■ **What the exercise asks**:
Beginning with the line containing "Sleek black", transcribe every line exactly down to the last one in the records below, and drop the pictures.
** Opening Exercise data block **
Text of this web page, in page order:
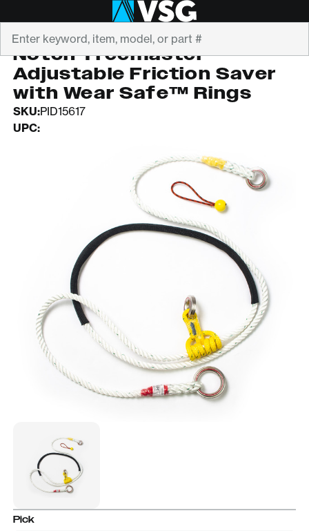
NOTCH EQUIPMENT
Notch Treemaster
Adjustable Friction Saver
with Wear Safe™ Rings
SKU:PID15617
UPC:
Pick
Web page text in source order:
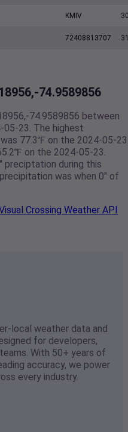
KMIV
72408813707
74.9589856
74.9589856 between
23. The highest
77.3℉ on the 2024-05-
on the 2024-05-23.
preciptation during this
was when 0" of
Crossing Weather API
local weather data and
for developers,
With 50+ years of
accuracy, we power
every industry.
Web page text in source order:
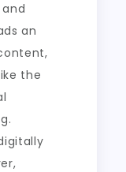
an
the
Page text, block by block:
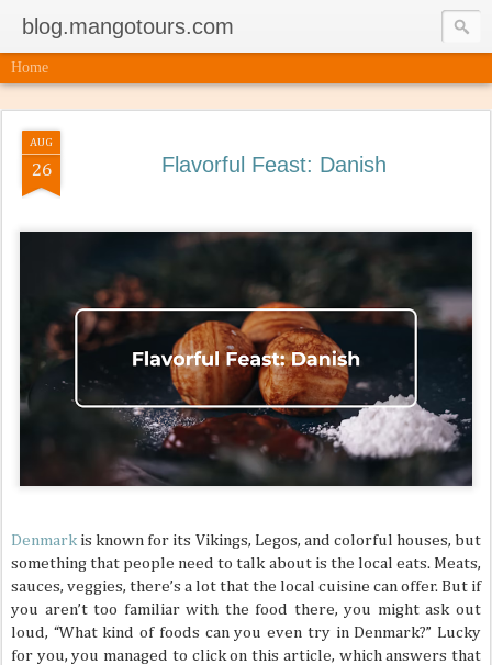
blog.mangotours.com
Home
AUG
26 Flavorful Feast: Danish
Denmark is known for its Vikings, Legos, and colorful houses, but
something that people need to talk about is the local eats. Meats,
sauces, veggies, there’s a lot that the local cuisine can offer. But if
you aren’t too familiar with the food there, you might ask out
loud, “What kind of foods can you even try in Denmark?” Lucky
for you, you managed to click on this article, which answers that
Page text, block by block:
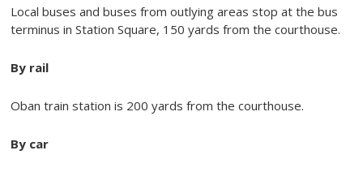
Local buses and buses from outlying areas stop at the bus
terminus in Station Square, 150 yards from the courthouse.
By rail
Oban train station is 200 yards from the courthouse.
By car
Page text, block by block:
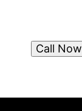
Call Now
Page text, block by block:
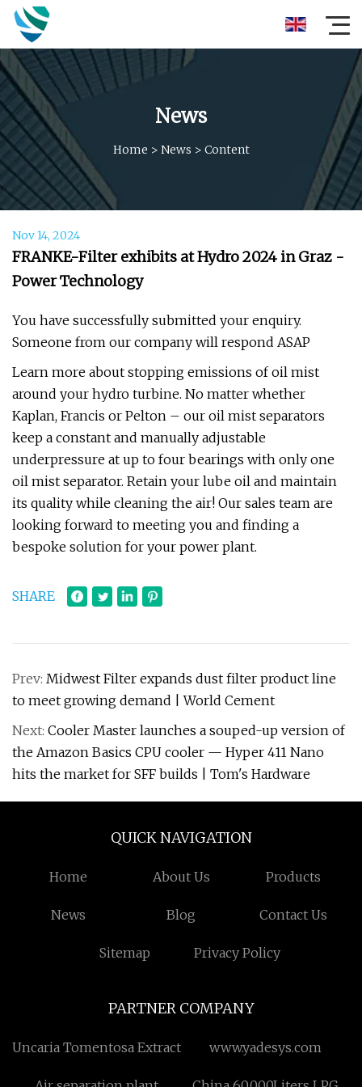
News
Home > News > Content
Nov 14, 2024
FRANKE-Filter exhibits at Hydro 2024 in Graz -
Power Technology
You have successfully submitted your enquiry.
Someone from our company will respond ASAP
Learn more about stopping emissions of oil mist
around your hydro turbine. No matter whether
Kaplan, Francis or Pelton – our oil mist separators
keep a constant and manually adjustable
underpressure at up to four bearings with only one
oil mist separator. Retain your lube oil and maintain
its quality while cleaning the air! Our sales team are
looking forward to meeting you and finding a
bespoke solution for your power plant.
SHARE
Prev: Midwest Filter expands dust filter product line
to meet growing demand | World Cement
Next: Cooler Master launches a souped-up version of
the Amazon Basics CPU cooler — Hyper 411 Nano
hits the market for SFF builds | Tom's Hardware
QUICK NAVIGATION
Home About Us Products
News Blog Contact Us
Sitemap Privacy Policy
PARTNER COMPANY
Uncaria Tomentosa Extract www.yadesys.com
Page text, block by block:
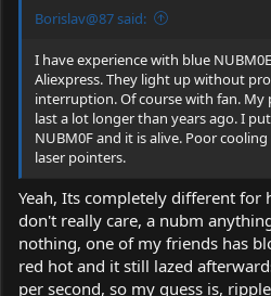
Borislav@87 said:
I have experience with blue
Aliexpress. They light up without
interruption. Of course with fan.
last a lot longer than years ago. I
NUBM0F and it is alive. Poor
laser pointers.
Yeah, Its completely different for
don't really care, a nubm
nothing, one of my friends has
red hot and it still lazed
per second, so my guess is,
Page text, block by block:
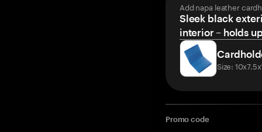
Add napa leather
Sleek black
interior – holds
Size:
Promo code
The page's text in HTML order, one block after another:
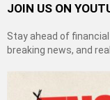
JOIN US ON
Stay ahead of
breaking news, and
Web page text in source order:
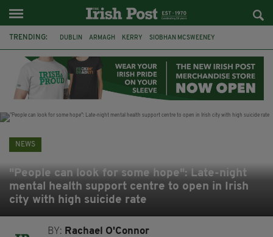
TRENDING: DUBLIN ARMAGH KERRY SIOBHAN MCSWEENEY
LIVERPOOL FERMANAGH FUNERAL BRENDA FRICKER
NEWS
"People can look for some hope": Late-night
mental health support centre to open in Irish
city with high suicide rate
BY: Rachael O'Connor
** Closing Exercise data block **
■ **Expected output**:
Sleek black
interior – holds
Size:
Promo code
The page's text in HTML order, one block after another:
JOIN US ON
Stay ahead of
breaking news, and
Web page text in source order:
TRENDING: DUBLIN ARMAGH KERRY SIOBHAN MCSWEENEY
LIVERPOOL FERMANAGH FUNERAL BRENDA FRICKER
NEWS
"People can look for some hope": Late-night
mental health support centre to open in Irish
city with high suicide rate
BY: Rachael O'Connor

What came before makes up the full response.